To do >>
Please give back, word for word, each line from the start of the entries through the one in which "Remark 1 . We" is found.

Records shown >>
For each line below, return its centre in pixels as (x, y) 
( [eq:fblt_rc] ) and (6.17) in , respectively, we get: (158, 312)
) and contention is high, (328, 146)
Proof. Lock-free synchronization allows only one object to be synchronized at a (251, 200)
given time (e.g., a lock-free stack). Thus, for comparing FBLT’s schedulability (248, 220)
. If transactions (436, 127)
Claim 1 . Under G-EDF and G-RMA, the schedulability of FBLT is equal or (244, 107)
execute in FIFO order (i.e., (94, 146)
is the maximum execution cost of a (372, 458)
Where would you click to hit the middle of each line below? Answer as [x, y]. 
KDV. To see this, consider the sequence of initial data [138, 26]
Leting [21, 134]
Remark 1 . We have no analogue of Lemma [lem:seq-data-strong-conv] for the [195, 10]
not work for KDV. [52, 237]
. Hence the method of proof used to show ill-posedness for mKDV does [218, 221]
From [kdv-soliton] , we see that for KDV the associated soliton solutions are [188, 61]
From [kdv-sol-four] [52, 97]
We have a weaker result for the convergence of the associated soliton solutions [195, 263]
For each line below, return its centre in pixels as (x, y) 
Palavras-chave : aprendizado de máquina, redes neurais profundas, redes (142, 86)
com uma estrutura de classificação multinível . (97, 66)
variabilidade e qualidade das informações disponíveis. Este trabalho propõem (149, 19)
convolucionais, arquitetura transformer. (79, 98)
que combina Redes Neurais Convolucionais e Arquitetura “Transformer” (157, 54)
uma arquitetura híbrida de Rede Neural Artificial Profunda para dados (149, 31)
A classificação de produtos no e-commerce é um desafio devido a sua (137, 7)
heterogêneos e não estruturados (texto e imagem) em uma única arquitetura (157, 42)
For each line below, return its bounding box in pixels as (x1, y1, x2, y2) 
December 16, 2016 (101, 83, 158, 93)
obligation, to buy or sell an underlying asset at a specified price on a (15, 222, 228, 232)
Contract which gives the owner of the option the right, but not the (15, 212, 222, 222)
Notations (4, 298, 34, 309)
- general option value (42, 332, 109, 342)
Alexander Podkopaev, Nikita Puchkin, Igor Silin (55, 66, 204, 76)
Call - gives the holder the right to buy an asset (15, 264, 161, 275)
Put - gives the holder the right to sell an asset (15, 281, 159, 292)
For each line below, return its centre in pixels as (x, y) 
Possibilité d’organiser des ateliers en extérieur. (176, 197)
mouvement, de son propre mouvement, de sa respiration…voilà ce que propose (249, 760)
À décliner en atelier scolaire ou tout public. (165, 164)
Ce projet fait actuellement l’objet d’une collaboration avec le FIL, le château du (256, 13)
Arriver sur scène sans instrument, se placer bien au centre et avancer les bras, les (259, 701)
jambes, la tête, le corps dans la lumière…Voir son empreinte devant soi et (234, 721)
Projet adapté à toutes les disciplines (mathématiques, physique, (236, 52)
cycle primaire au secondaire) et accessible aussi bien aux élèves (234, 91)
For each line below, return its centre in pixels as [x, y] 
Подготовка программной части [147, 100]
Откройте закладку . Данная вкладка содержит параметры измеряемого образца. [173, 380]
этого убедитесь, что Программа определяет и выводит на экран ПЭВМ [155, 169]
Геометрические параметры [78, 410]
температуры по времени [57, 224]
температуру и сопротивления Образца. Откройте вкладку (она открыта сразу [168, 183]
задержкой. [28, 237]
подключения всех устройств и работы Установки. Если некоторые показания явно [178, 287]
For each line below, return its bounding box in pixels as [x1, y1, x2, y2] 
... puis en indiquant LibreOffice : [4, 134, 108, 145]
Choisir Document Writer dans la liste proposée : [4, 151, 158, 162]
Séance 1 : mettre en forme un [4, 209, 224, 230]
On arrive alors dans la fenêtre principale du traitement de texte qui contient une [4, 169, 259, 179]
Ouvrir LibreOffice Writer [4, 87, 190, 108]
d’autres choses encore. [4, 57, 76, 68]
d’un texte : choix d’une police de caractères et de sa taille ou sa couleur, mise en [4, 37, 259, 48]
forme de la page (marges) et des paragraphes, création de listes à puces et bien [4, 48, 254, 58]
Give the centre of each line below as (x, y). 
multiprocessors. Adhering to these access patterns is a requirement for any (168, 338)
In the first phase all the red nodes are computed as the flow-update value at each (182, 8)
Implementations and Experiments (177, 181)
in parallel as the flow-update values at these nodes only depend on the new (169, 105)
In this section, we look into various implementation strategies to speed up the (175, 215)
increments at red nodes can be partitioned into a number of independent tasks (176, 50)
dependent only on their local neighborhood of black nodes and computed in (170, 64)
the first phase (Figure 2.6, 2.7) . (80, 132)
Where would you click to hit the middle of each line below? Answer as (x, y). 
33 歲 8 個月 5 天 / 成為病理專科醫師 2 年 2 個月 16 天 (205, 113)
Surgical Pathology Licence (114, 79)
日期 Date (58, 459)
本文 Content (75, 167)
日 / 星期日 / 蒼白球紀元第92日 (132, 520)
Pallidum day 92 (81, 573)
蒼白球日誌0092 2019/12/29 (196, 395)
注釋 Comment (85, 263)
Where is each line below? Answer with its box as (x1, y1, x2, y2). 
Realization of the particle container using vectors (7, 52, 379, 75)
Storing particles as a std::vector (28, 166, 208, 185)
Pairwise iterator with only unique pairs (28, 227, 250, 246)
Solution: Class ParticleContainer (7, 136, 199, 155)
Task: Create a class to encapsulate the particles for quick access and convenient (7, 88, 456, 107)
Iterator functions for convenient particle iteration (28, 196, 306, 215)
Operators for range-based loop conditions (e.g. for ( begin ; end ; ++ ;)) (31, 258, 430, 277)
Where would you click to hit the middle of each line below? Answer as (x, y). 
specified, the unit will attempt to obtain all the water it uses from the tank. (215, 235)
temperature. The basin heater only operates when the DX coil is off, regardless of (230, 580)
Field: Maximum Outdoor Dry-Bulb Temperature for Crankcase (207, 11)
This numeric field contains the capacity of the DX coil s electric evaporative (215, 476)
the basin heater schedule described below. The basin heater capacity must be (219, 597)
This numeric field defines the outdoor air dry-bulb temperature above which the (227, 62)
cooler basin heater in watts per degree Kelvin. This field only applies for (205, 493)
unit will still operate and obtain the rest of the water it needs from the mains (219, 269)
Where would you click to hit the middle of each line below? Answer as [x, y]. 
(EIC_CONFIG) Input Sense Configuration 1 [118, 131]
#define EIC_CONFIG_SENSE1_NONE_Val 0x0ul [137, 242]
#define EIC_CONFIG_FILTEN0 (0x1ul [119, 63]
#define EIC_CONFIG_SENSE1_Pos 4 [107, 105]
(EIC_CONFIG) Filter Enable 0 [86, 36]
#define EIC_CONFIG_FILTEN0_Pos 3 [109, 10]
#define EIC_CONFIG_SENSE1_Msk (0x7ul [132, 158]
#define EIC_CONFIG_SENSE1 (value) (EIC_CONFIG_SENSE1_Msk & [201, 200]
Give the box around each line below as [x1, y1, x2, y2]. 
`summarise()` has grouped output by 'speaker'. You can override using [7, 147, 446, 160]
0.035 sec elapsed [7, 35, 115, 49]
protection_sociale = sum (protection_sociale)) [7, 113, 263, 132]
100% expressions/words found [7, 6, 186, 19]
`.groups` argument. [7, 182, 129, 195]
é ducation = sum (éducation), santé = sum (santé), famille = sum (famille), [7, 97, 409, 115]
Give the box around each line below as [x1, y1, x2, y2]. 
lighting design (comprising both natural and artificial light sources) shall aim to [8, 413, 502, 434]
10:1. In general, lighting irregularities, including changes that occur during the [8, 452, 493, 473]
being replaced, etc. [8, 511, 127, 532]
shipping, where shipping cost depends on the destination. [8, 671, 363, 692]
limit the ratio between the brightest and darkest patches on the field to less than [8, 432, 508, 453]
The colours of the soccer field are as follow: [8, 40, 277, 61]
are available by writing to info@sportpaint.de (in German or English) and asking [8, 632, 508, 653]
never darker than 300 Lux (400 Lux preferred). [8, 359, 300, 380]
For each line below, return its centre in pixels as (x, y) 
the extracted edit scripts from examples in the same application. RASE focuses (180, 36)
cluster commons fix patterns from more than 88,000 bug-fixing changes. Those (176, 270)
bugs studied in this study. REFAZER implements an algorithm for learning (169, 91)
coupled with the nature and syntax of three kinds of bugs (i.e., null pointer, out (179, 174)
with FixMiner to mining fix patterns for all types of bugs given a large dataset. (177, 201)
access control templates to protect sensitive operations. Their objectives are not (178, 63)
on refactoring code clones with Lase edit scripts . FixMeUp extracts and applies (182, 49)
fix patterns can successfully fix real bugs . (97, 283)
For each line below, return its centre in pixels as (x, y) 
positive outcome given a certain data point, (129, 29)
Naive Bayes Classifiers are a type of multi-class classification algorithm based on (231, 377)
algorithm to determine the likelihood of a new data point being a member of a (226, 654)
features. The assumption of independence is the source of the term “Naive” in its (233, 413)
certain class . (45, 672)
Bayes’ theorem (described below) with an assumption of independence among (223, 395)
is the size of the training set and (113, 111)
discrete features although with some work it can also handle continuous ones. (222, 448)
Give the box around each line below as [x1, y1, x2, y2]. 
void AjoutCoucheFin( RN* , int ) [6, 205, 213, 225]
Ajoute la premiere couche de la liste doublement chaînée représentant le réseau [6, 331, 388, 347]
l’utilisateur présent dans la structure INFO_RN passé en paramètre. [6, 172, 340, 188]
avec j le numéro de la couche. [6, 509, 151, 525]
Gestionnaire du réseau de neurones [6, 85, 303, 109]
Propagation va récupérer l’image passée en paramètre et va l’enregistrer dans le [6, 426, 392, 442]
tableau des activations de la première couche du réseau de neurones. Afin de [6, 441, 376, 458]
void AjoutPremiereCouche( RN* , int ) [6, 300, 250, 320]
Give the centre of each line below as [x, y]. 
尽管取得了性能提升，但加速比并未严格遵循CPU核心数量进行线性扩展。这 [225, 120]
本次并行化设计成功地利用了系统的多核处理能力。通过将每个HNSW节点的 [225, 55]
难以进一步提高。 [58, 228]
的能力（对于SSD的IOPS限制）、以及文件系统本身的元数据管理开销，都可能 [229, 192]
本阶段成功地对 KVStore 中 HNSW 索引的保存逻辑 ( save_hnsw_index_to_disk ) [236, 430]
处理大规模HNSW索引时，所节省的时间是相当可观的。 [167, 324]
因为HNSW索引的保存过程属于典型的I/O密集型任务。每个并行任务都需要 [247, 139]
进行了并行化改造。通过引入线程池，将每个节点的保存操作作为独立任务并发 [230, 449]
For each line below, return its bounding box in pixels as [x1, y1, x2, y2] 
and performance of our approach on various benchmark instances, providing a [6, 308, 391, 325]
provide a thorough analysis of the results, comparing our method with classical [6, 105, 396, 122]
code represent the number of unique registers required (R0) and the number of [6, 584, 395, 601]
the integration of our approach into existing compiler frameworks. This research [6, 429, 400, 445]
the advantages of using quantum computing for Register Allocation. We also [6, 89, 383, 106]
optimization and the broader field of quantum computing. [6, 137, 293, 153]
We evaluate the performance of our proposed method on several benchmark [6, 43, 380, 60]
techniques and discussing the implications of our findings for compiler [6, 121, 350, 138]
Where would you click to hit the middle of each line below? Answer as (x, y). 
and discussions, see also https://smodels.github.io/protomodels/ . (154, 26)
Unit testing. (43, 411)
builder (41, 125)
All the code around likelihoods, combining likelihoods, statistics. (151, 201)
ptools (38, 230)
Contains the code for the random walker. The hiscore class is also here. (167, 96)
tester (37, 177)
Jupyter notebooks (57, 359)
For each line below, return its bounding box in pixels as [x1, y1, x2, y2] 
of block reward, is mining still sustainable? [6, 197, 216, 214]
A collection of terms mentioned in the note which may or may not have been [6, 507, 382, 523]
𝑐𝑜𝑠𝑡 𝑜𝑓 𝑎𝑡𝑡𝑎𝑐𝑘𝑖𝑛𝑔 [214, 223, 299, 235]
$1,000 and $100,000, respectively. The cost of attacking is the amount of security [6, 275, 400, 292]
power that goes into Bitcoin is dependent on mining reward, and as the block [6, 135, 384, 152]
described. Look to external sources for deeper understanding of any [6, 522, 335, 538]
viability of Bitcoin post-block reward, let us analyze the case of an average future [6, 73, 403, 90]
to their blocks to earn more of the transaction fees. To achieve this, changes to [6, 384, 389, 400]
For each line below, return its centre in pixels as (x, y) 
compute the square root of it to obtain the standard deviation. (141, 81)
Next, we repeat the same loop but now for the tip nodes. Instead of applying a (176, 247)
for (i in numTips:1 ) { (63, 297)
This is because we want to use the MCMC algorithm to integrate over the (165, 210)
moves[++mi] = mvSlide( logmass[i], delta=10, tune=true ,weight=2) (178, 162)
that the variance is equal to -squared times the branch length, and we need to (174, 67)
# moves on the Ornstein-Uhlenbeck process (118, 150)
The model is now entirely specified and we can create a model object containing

Exercise response >>
For each line below, return its centre in pixels as (x, y) 
( [eq:fblt_rc] ) and (6.17) in , respectively, we get: (158, 312)
) and contention is high, (328, 146)
Proof. Lock-free synchronization allows only one object to be synchronized at a (251, 200)
given time (e.g., a lock-free stack). Thus, for comparing FBLT’s schedulability (248, 220)
. If transactions (436, 127)
Claim 1 . Under G-EDF and G-RMA, the schedulability of FBLT is equal or (244, 107)
execute in FIFO order (i.e., (94, 146)
is the maximum execution cost of a (372, 458)
Where would you click to hit the middle of each line below? Answer as [x, y]. 
KDV. To see this, consider the sequence of initial data [138, 26]
Leting [21, 134]
Remark 1 . We have no analogue of Lemma [lem:seq-data-strong-conv] for the [195, 10]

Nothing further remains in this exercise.